There is no universal standard for this yet, but best practice is evolving around three patterns: ephemeral credentials, context-aware policy, and continuous entitlement review. In a human-centric environment, quarterly access reviews may be acceptable. In an agentic environment, that cadence is usually too slow if the agent can spawn tasks, chain tools, or inherit privileges on demand. For that reason, NIST Cybersecurity Framework 2.0 should be paired with agent-focused guidance such as OWASP-AGENTIC, CSA-MAESTRO, and NIST-AIRMF so the control model reflects autonomous behaviour, not just user accounts.

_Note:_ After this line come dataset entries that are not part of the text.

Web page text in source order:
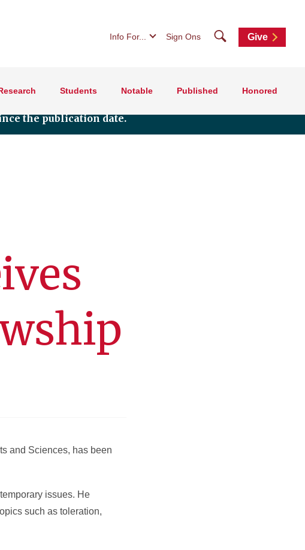
Info For... Sign Ons SearchGive
Students Notable Published Honored
the publication date.
and Sciences, has been
issues. He
such as toleration,
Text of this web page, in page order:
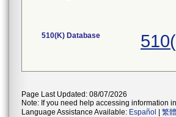
510(K) Database
Page Last Updated: 08/07/2026
Note: If you need help accessing information
Language Assistance Available: Español 繁
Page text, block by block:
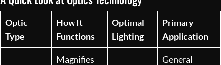
Optic
Type
How It
Functions
Optimal
Lighting
Primary
Application
Magnifies
General
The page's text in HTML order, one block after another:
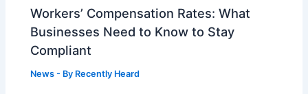
Workers’ Compensation Rates: What
Businesses Need to Know to Stay
Compliant
News - By Recently Heard
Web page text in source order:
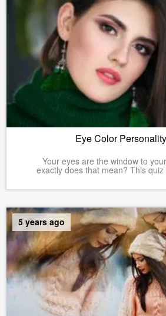
Eye Color
Your eyes are the window to
exactly does that mean? This
5 years ago
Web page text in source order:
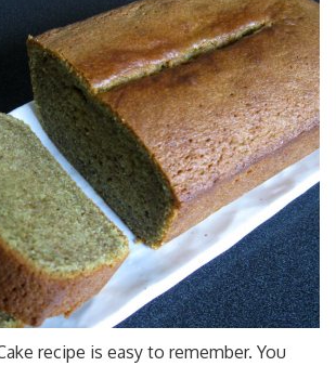
recipe is easy to remember. You
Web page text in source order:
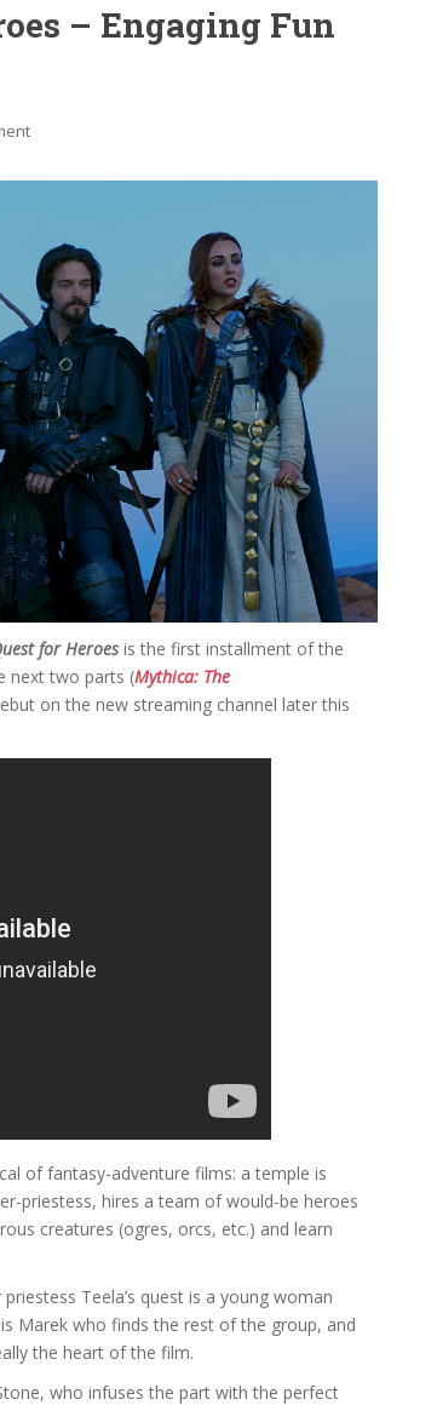
– Engaging Fun
for Heroesis the first installment of the
next two parts (Mythica: The
on the new streaming channel later this
of fantasy-adventure films: a temple is
priestess, hires a team of would-be heroes
creatures (ogres, orcs, etc.) and learn
Teela’s quest is a young woman
Marek who finds the rest of the group, and
the heart of the film.
who infuses the part with the perfect
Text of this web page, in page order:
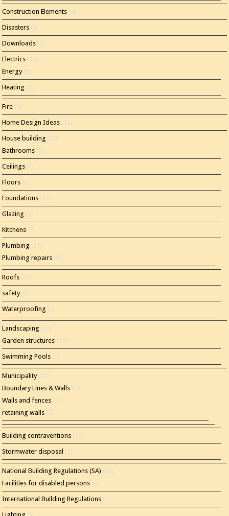
Construction Elements (4)
Disasters (3)
Downloads (1)
Electrics (14)
Energy(8)
Heating (5)
Fire (4)
Home Design Ideas (15)
House building (80)
Bathrooms (8)
Ceilings (1)
Floors (3)
Foundations (12)
Glazing (5)
Kitchens (7)
Plumbing (17)
Plumbing repairs (5)
Roofs (11)
safety(5)
Waterproofing (2)
Landscaping (15)
Garden structures (10)
Swimming Pools (4)
Municipality(35)
Boundary Lines & Walls (12)
Walls and fences (11)
retaining walls (2)
Building contraventions (14)
Stormwater disposal (1)
National Building Regulations (SA) (86)
Facilities for disabled persons (2)
International Building Regulations (1)
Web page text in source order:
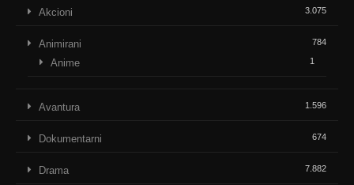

One common edge case is data sharing with external AI vendors. If a vendor must process sensitive data, the moat is only meaningful when the organisation can prove the vendor identity, constrain the dataset scope, and revoke access without manual cleanup. Another edge case is shadow automation, where a low-risk script becomes a high-risk pipeline after it gains access to the same storage as an AI agent. That is why NHIMG’s DeepSeek breach research is useful as a warning: once secrets and datasets are co-located without strict identity boundaries, the moat can fail quietly before anyone notices.
Standards & Framework Alignment
This section maps relevant standards and security frameworks to the operational risks and controls described in this guidance.
OWASP Agentic AI Top 10 and CSA MAESTRO address the attack and risk surface, while NIST AI RMF set the governance and control requirements practitioners need to meet.
| Framework | Control / Reference | Relevance |
|---|---|---|
| OWASP Agentic AI Top 10 | A1 | Autonomous agents need runtime access controls, not static roles. |
| CSA MAESTRO | MA-02 | MAESTRO covers policy and identity controls for agentic workflows. |
| NIST AI RMF | AI RMF governs trustworthy AI use, including access and accountability. |
Apply AI RMF govern/map controls to review who can reach data and why, then recheck continuously.